> _Task brief_: Transcribe only the lines in the data below falling between the line with "buku 2026, penetapan" and the line with "heroes- [195, 197, 227, 210]", including those two lines, and leave out any picture.

Data entries
-- Opening Marker --
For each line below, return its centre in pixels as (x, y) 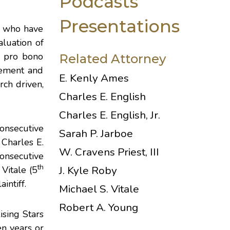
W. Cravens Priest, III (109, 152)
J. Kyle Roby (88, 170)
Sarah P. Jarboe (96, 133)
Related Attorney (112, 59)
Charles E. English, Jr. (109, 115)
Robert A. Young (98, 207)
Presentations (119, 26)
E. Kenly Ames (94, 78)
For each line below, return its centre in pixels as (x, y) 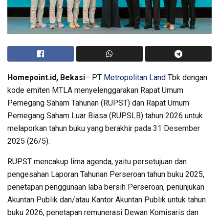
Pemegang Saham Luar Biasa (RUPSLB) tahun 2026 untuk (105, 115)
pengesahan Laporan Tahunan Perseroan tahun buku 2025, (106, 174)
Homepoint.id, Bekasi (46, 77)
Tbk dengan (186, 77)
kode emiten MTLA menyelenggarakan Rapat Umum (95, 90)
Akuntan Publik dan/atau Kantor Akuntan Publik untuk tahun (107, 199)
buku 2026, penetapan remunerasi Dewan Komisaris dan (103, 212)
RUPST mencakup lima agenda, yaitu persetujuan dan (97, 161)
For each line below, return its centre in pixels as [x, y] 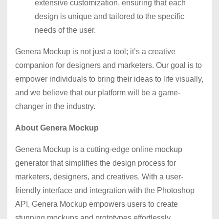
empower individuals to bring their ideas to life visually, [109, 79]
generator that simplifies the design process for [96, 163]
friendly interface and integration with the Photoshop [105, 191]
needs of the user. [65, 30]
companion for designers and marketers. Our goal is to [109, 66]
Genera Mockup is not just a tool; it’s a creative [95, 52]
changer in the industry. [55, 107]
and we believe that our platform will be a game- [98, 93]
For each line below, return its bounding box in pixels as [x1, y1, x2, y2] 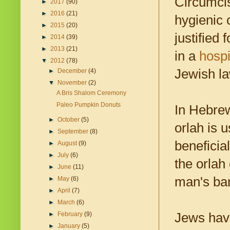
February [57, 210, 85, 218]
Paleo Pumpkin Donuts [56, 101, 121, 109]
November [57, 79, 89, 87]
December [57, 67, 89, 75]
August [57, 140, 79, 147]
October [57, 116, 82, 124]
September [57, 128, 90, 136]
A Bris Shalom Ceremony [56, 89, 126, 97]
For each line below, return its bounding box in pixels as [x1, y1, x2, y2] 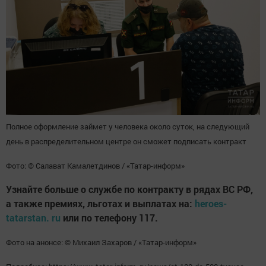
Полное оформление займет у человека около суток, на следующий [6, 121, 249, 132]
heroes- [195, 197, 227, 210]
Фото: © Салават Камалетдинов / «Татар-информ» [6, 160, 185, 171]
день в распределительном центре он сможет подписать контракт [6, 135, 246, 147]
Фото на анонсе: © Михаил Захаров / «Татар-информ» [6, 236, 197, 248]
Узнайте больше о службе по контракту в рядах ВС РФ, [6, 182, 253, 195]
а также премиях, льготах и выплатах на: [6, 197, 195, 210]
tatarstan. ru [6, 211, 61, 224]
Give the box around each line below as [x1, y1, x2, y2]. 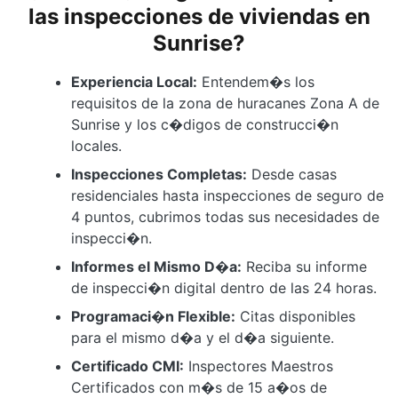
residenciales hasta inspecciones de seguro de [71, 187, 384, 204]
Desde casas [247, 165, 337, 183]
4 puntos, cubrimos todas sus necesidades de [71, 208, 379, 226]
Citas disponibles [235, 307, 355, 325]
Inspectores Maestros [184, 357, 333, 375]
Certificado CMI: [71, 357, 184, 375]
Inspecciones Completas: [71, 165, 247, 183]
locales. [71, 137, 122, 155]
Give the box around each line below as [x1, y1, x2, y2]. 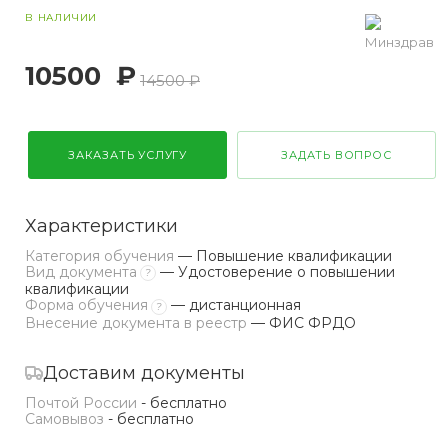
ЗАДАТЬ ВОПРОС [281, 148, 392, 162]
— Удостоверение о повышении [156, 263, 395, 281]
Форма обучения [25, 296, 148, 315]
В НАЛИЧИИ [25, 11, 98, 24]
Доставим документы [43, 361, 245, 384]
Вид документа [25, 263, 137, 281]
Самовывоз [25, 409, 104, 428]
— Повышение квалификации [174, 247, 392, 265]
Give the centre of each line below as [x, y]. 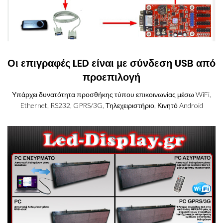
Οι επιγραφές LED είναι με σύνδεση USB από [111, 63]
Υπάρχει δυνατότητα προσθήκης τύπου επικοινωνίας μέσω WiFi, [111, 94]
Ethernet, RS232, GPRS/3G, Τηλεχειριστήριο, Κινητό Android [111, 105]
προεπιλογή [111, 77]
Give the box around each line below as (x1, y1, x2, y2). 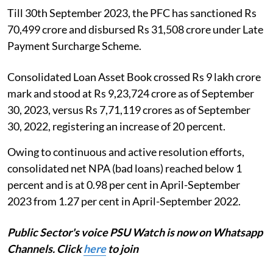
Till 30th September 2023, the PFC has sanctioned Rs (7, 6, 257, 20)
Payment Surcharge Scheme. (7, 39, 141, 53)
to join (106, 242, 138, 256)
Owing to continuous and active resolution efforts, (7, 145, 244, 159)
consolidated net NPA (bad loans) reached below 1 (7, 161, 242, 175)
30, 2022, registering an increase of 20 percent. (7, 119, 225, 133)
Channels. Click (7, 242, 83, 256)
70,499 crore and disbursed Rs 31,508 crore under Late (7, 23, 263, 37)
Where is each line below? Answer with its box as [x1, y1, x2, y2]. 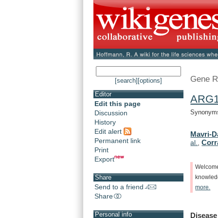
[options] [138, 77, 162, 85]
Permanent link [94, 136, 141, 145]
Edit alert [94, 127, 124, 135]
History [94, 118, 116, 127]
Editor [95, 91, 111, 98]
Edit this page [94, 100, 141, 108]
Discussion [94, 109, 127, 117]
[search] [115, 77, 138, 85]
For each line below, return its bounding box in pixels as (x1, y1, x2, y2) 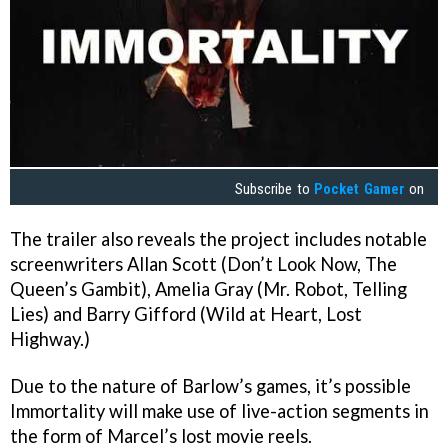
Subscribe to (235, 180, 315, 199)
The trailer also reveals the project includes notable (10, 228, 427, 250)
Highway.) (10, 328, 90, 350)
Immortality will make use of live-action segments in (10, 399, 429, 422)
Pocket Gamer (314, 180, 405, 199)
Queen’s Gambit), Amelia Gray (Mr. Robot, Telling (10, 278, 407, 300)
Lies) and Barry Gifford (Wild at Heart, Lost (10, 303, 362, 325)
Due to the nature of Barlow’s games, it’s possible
-- Closing Marker --
> _Result of the task_:
buku 2026, penetapan remunerasi Dewan Komisaris dan (103, 212)
RUPST mencakup lima agenda, yaitu persetujuan dan (97, 161)
For each line below, return its centre in pixels as [x, y] 
empower individuals to bring their ideas to life visually, [109, 79]
generator that simplifies the design process for [96, 163]
friendly interface and integration with the Photoshop [105, 191]
needs of the user. [65, 30]
companion for designers and marketers. Our goal is to [109, 66]
Genera Mockup is not just a tool; it’s a creative [95, 52]
changer in the industry. [55, 107]
and we believe that our platform will be a game- [98, 93]
For each line below, return its bounding box in pixels as [x1, y1, x2, y2] 
February [57, 210, 85, 218]
Paleo Pumpkin Donuts [56, 101, 121, 109]
November [57, 79, 89, 87]
December [57, 67, 89, 75]
August [57, 140, 79, 147]
October [57, 116, 82, 124]
September [57, 128, 90, 136]
A Bris Shalom Ceremony [56, 89, 126, 97]
For each line below, return its bounding box in pixels as [x1, y1, x2, y2] 
Полное оформление займет у человека около суток, на следующий [6, 121, 249, 132]
heroes- [195, 197, 227, 210]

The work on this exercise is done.